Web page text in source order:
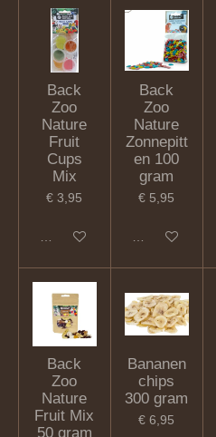
Back
Zoo
Nature
Fruit
Cups
Mix
€ 3,95
In winkelwagen
Back
Zoo
Nature
Zonnepitt
en 100
gram
€ 5,95
In winkelwagen
Back
Zoo
Nature
Fruit Mix
50 gram
Bananen
chips
300 gram
€ 6,95
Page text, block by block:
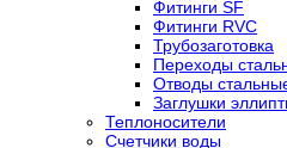
Фитинги SF
Фитинги RVC
Трубозаготовка
Переходы
Отводы
Заглушки
Теплоносители
Счетчики воды
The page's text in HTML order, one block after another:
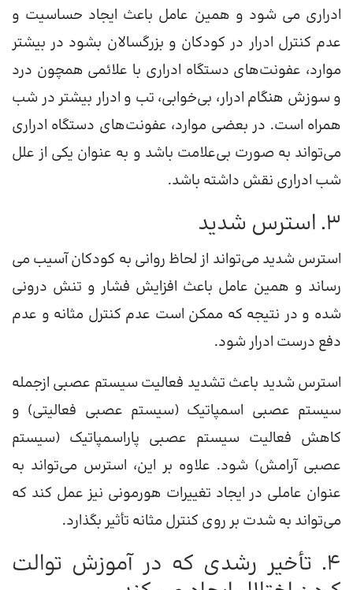
ادراری می شود و همین عامل باعث ایجاد حساسیت و
عدم کنترل ادرار در کودکان و بزرگسالان بشود در بیشتر
موارد، عفونت‌های دستگاه ادراری با علائمی همچون درد
و سوزش هنگام ادرار، بی‌خوابی، تب و ادرار بیشتر در شب
همراه است. در بعضی موارد، عفونت‌های دستگاه ادراری
می‌تواند به صورت بی‌علامت باشد و به عنوان یکی از علل
شب ادراری نقش داشته باشد.
3. استرس شدید
استرس شدید می‌تواند از لحاظ روانی به کودکان آسیب می
رساند و همین عامل باعث افزایش فشار و تنش درونی
شده و در نتیجه که ممکن است عدم کنترل مثانه و عدم
دفع درست ادرار شود.
استرس شدید باعث تشدید فعالیت سیستم عصبی ازجمله
سیستم عصبی اسمپاتیک (سیستم عصبی فعالیتی) و
کاهش فعالیت سیستم عصبی پاراسمپاتیک (سیستم
عصبی آرامش) شود. علاوه بر این، استرس می‌تواند به
عنوان عاملی در ایجاد تغییرات هورمونی نیز عمل کند که
می‌تواند به شدت بر روی کنترل مثانه تأثیر بگذارد.
4. تأخیر رشدی که در آموزش توالت
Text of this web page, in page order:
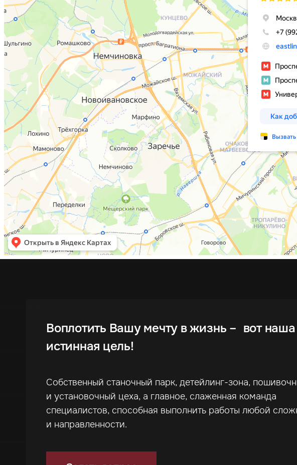
Воплотить Вашу мечту в жизнь – вот наша
истинная цель!
Собственный станочный парк, детейлинг-зона,
и установочный цеха, а главное, слаженная команда
специалистов, способная выполнить работы любой
и направленности.
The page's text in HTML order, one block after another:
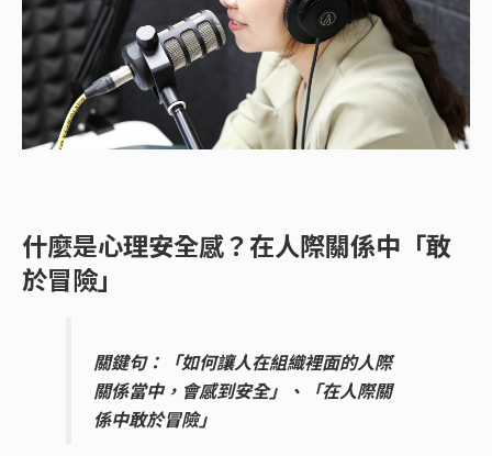
什麼是心理安全感？在人際關係中「敢
於冒險」
關鍵句：「如何讓人在組織裡面的人際
關係當中，會感到安全」、「在人際關
係中敢於冒險」
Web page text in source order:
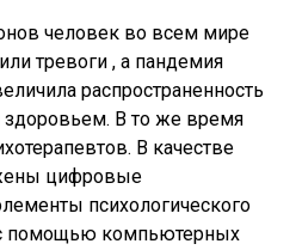
человек во всем мире
тревоги , а пандемия
распространенность
здоровьем. В то же время
В качестве
цифровые
психологического
помощью компьютерных
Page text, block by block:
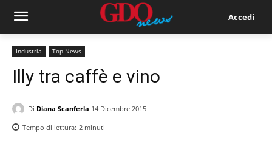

☆ ☆ ☆ ☆ ☆ ☆ ☆

- What you should do -
What are the lines from the one containing "عصبی آرامش) شود." through the end of the records? Write them out exactly, leaving out the pictures.

- Solution for this problem -
عصبی آرامش) شود. علاوه بر این، استرس می‌تواند به
عنوان عاملی در ایجاد تغییرات هورمونی نیز عمل کند که
می‌تواند به شدت بر روی کنترل مثانه تأثیر بگذارد.
4. تأخیر رشدی که در آموزش توالت
Text of this web page, in page order:
Воплотить Вашу мечту в жизнь – вот наша
истинная цель!
Собственный станочный парк, детейлинг-зона,
и установочный цеха, а главное, слаженная команда
специалистов, способная выполнить работы любой
и направленности.
The page's text in HTML order, one block after another:
什麼是心理安全感？在人際關係中「敢
於冒險」
關鍵句：「如何讓人在組織裡面的人際
關係當中，會感到安全」、「在人際關
係中敢於冒險」
Web page text in source order:
человек во всем мире
тревоги , а пандемия
распространенность
здоровьем. В то же время
В качестве
цифровые
психологического
помощью компьютерных
Page text, block by block:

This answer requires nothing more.